WHAT THIS TASK INVOLVES>
Using the listing below, copy every line that mentions "perhaps".
·····
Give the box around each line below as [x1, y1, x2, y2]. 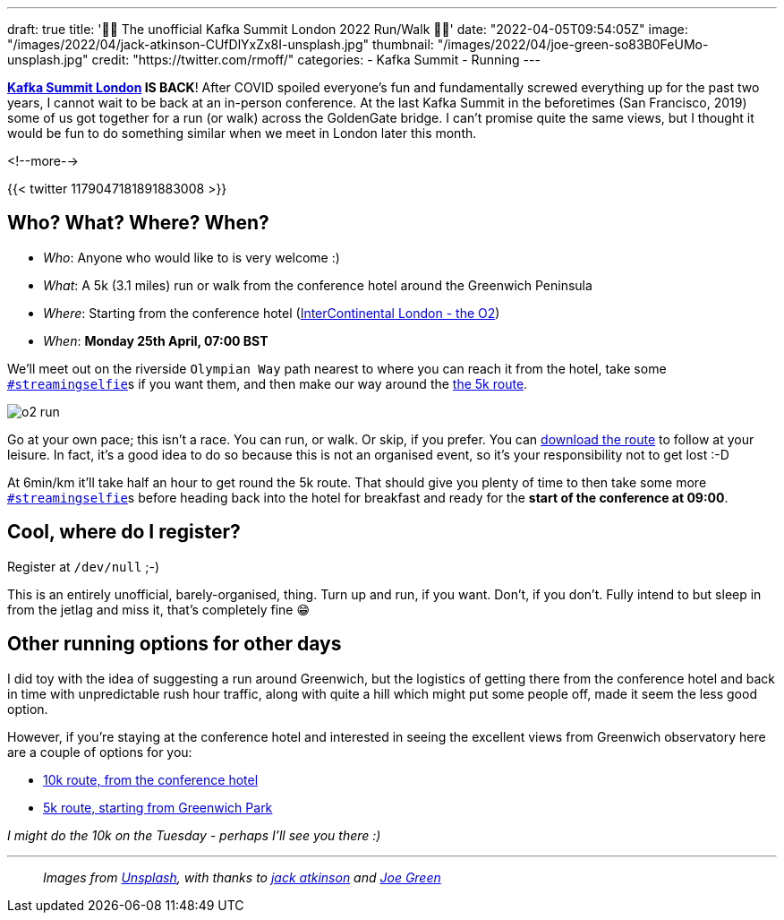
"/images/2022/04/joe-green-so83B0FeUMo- [437, 37, 709, 52]
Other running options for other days [7, 632, 342, 656]
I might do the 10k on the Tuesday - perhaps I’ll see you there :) [7, 827, 381, 843]
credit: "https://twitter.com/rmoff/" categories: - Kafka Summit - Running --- [91, 52, 541, 67]
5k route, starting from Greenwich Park [43, 799, 273, 815]
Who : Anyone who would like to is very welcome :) [43, 249, 340, 265]
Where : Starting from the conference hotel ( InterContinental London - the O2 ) [43, 305, 500, 321]
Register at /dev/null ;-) [7, 558, 160, 574]
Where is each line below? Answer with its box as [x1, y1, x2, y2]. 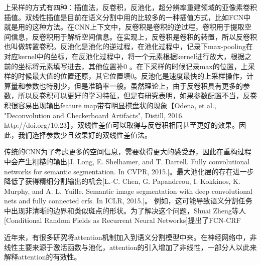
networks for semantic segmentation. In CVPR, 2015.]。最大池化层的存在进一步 [4, 166, 254, 176]
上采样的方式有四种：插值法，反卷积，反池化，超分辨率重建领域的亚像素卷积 [4, 2, 257, 12]
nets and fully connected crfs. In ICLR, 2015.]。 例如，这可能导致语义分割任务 [4, 195, 252, 206]
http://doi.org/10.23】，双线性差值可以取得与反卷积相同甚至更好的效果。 [4, 120, 239, 130]
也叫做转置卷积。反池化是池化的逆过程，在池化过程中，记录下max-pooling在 [4, 41, 253, 52]
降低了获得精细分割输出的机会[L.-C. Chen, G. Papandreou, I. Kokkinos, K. [4, 176, 240, 186]
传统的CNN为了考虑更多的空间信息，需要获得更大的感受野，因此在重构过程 [4, 146, 252, 157]
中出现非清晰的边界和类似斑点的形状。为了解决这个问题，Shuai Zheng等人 [4, 205, 246, 215]
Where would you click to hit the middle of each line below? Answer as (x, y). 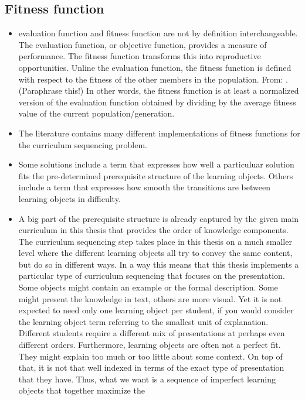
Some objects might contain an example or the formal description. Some (148, 287)
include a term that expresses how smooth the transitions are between (144, 187)
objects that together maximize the (82, 390)
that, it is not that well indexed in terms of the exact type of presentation (151, 367)
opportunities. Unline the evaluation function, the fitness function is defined (155, 67)
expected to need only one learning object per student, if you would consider (156, 310)
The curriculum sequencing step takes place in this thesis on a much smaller (155, 241)
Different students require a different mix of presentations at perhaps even (152, 333)
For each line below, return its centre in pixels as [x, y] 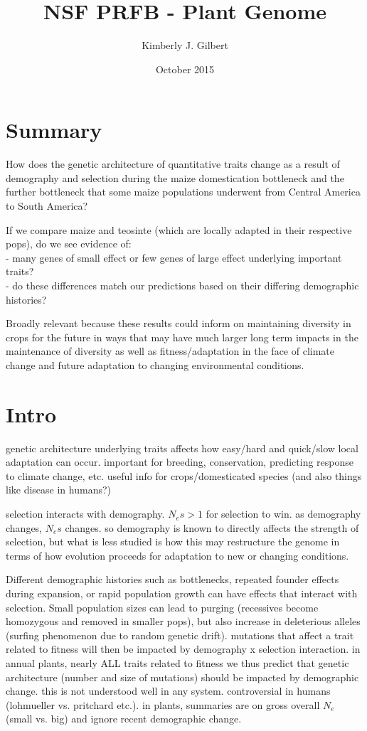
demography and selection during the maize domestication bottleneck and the [175, 177]
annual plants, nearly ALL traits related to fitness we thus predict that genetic [177, 663]
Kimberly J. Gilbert [185, 45]
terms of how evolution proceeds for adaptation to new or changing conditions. [177, 555]
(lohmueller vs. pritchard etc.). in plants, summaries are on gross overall [163, 704]
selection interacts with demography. [85, 514]
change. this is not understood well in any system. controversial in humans [168, 691]
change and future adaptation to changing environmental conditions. [155, 364]
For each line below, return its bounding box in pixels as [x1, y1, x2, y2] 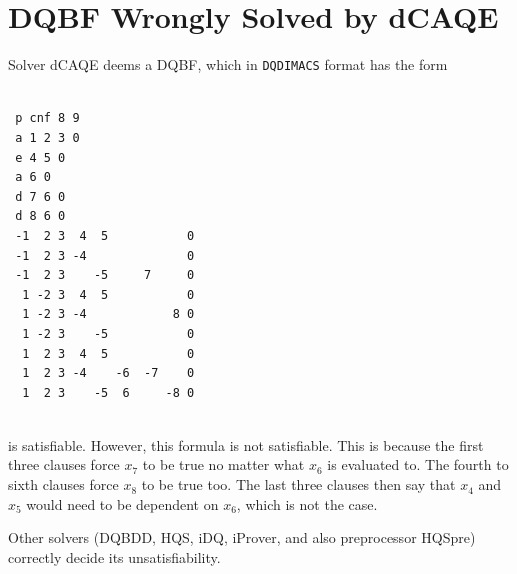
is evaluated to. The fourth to [327, 454, 509, 475]
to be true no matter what [142, 454, 305, 475]
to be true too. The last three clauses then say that [141, 474, 456, 495]
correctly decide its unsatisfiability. [8, 546, 221, 567]
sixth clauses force [8, 474, 119, 495]
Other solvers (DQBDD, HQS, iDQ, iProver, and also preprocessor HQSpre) [8, 527, 476, 548]
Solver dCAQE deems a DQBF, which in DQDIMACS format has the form [8, 54, 448, 75]
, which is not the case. [236, 493, 378, 514]
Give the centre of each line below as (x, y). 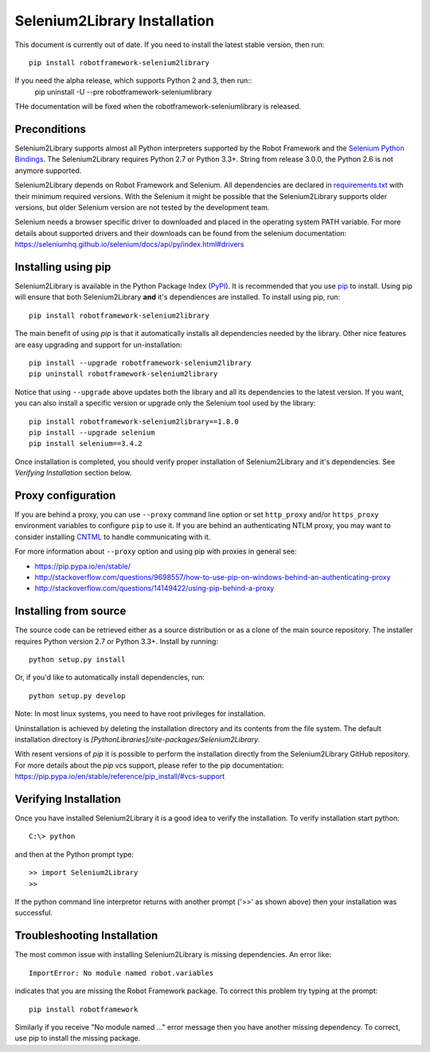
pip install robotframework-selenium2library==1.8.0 (134, 421)
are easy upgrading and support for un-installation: (98, 344)
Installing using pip (63, 267)
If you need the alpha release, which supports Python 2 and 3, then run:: (133, 80)
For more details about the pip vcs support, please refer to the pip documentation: (149, 765)
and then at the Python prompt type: (74, 854)
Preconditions (51, 129)
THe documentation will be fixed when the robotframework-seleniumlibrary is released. (158, 107)
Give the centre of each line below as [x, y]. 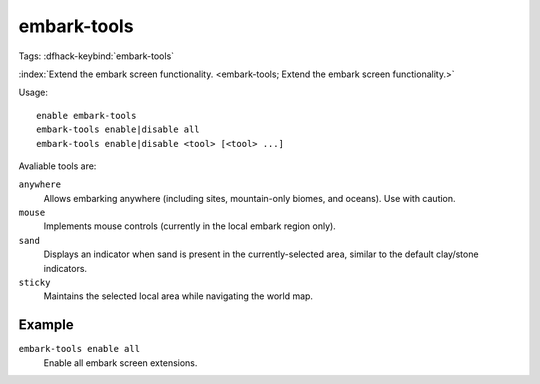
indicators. [65, 268]
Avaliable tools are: [57, 166]
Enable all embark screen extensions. [120, 362]
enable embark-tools [86, 115]
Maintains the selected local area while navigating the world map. [178, 296]
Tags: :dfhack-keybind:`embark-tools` [96, 56]
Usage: [33, 92]
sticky [34, 283]
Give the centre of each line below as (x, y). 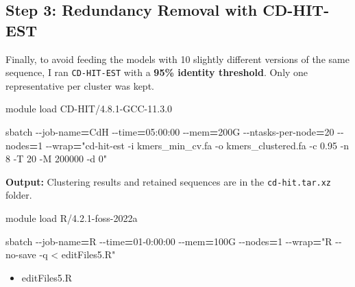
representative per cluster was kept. (80, 85)
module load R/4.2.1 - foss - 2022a (72, 218)
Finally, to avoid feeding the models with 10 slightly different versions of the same (177, 59)
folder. (19, 195)
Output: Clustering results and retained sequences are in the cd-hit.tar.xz (169, 181)
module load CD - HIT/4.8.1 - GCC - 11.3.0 (89, 109)
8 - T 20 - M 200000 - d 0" (56, 159)
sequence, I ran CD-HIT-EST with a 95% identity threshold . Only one (157, 72)
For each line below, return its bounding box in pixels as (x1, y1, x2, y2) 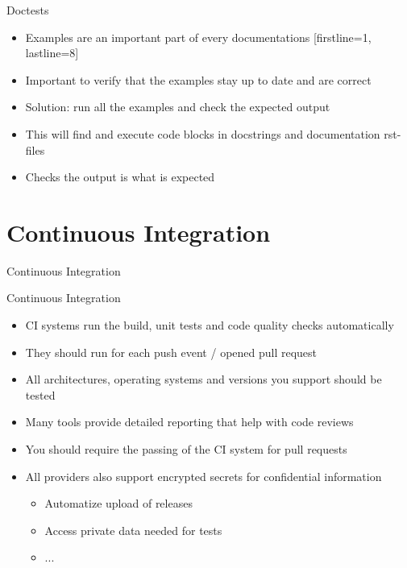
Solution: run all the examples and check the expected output (25, 98, 330, 115)
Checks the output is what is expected (25, 168, 215, 185)
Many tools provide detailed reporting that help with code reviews (25, 413, 354, 430)
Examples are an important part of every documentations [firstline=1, (25, 28, 372, 45)
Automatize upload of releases (44, 495, 193, 512)
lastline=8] (25, 44, 79, 61)
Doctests (6, 2, 49, 18)
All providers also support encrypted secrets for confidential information (25, 467, 382, 484)
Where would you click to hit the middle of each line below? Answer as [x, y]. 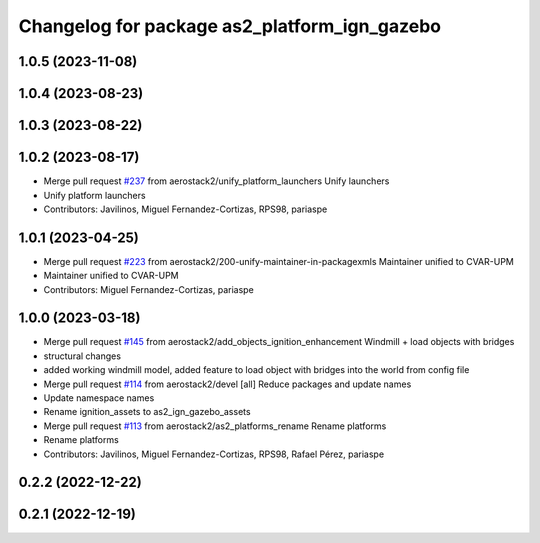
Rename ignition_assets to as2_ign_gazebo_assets [147, 412]
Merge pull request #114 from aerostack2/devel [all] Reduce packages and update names [227, 384]
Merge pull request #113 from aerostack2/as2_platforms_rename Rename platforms [215, 426]
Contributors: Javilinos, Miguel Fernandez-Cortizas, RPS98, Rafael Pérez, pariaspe [214, 454]
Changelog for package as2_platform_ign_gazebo [230, 26]
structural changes [82, 356]
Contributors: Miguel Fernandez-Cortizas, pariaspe [148, 289]
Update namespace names [99, 398]
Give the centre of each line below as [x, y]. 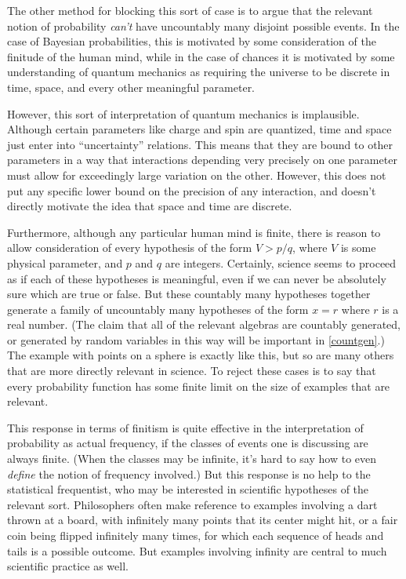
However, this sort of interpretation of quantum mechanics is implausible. [183, 113]
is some [358, 248]
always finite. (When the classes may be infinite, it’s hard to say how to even [192, 459]
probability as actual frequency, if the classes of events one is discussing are [188, 443]
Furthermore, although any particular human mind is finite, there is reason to [194, 232]
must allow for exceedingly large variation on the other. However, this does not [197, 175]
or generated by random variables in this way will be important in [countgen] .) [196, 339]
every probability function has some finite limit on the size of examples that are [199, 386]
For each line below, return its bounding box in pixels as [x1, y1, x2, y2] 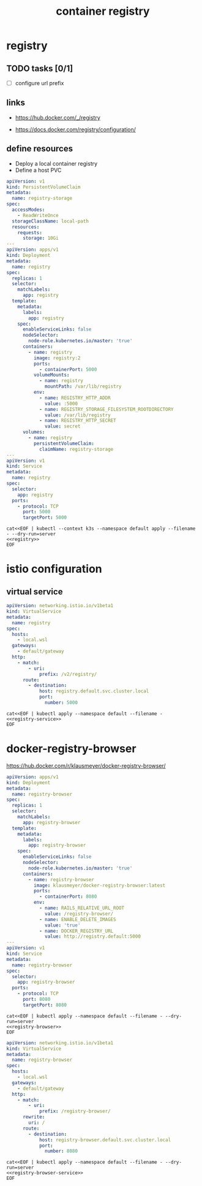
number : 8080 [45, 1148, 78, 1154]
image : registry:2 [33, 354, 81, 361]
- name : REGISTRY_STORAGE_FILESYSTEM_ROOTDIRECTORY [39, 406, 174, 412]
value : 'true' [45, 922, 81, 928]
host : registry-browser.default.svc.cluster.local [39, 1136, 171, 1143]
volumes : [22, 429, 45, 435]
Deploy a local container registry [15, 159, 98, 167]
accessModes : [12, 207, 45, 213]
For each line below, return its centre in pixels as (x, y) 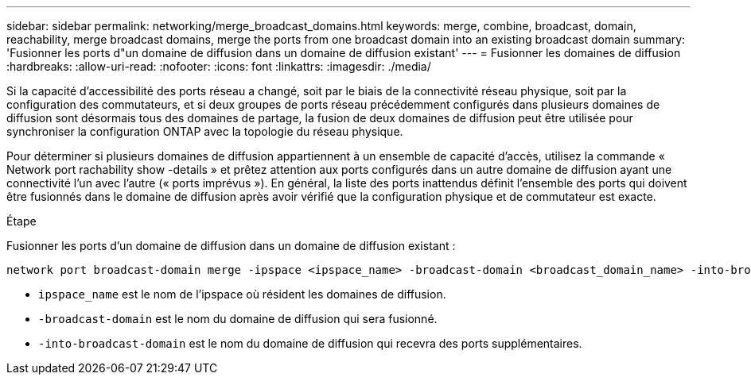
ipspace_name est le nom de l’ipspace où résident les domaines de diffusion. (242, 294)
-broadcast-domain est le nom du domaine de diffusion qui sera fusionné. (238, 319)
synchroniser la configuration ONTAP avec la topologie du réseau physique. (205, 131)
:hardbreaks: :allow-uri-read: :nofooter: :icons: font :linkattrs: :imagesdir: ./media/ (219, 66)
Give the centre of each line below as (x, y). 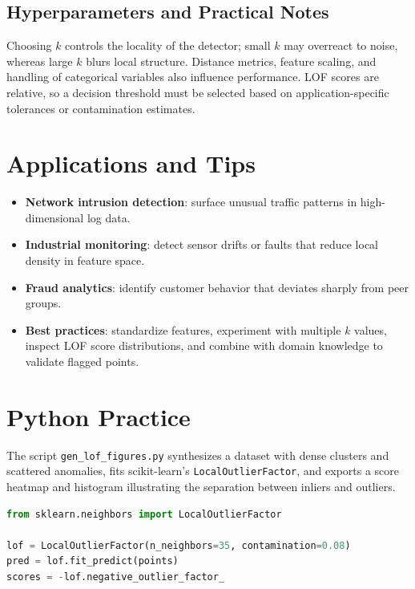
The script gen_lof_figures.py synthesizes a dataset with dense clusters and (198, 455)
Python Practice (99, 416)
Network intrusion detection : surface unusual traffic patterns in (191, 202)
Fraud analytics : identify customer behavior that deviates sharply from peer (217, 287)
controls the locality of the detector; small (168, 45)
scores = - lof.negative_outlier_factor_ (116, 577)
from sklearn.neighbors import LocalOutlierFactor (144, 514)
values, (371, 329)
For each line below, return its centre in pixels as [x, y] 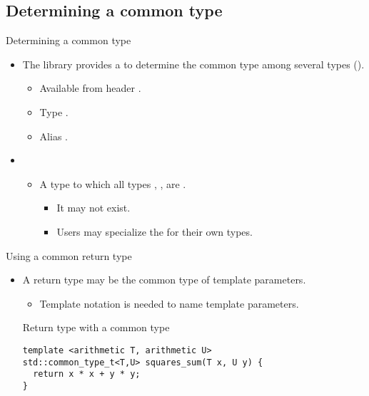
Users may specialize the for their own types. [155, 231]
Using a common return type [69, 255]
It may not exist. [93, 208]
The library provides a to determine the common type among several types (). [193, 64]
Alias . [54, 136]
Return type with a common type [96, 327]
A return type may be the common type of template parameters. [164, 280]
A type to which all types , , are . [113, 183]
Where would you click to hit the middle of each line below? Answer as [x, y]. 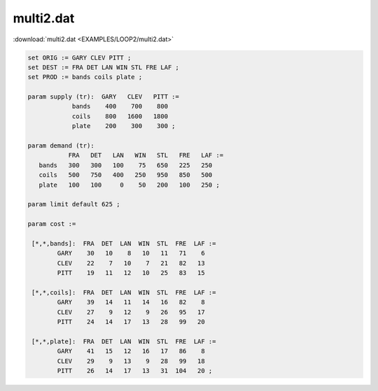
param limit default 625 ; [74, 204]
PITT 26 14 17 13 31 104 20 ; [135, 371]
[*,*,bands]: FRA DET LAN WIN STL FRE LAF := [124, 243]
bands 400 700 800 [120, 106]
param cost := [52, 224]
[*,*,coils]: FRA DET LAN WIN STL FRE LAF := [124, 292]
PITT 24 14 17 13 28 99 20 [131, 322]
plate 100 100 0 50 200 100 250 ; [129, 185]
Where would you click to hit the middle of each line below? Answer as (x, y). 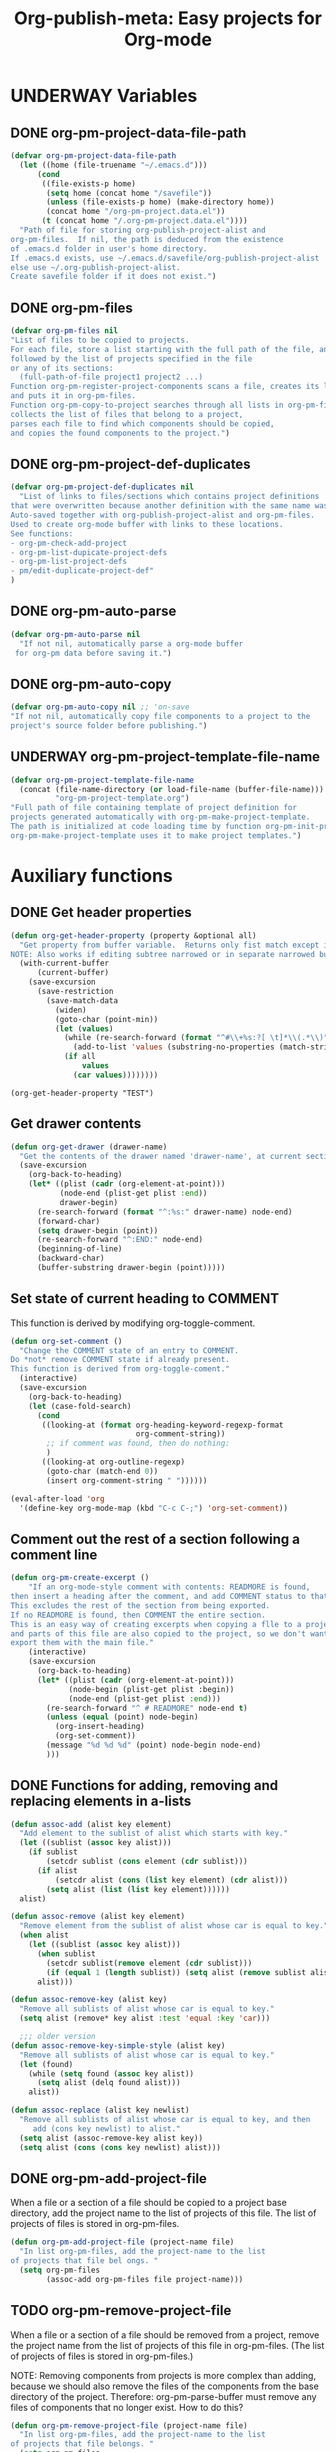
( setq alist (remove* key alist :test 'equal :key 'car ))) (145, 2018)
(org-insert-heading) (99, 1727)
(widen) (70, 1010)
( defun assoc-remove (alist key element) (98, 1917)
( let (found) (46, 2064)
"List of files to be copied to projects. (100, 340)
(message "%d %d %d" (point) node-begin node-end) (154, 1745)
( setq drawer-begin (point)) (97, 1230)
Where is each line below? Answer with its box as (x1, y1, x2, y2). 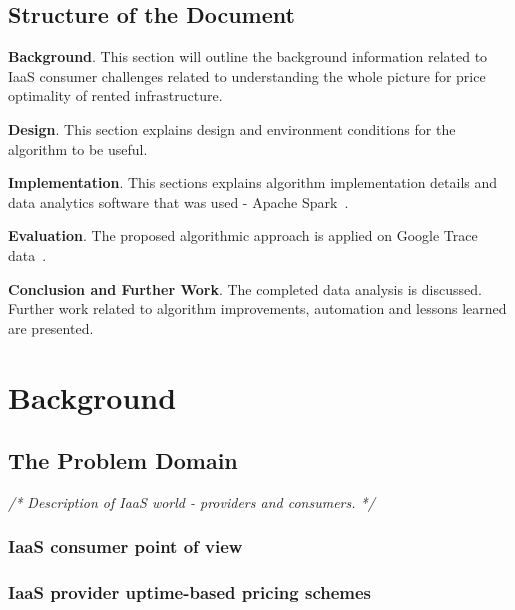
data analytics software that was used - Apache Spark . (8, 191, 349, 212)
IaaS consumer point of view (8, 534, 243, 559)
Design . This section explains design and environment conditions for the (8, 118, 456, 139)
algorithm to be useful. (8, 138, 148, 159)
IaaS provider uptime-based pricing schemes (8, 580, 372, 605)
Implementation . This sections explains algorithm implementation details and (8, 172, 498, 193)
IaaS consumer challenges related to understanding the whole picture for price (8, 65, 486, 86)
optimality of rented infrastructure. (8, 85, 223, 106)
·····
RESPONSE BELOW>
I might do the 10k on the Tuesday - perhaps I’ll see you there :) [7, 827, 381, 843]
Different students require a different mix of presentations at perhaps even (152, 333)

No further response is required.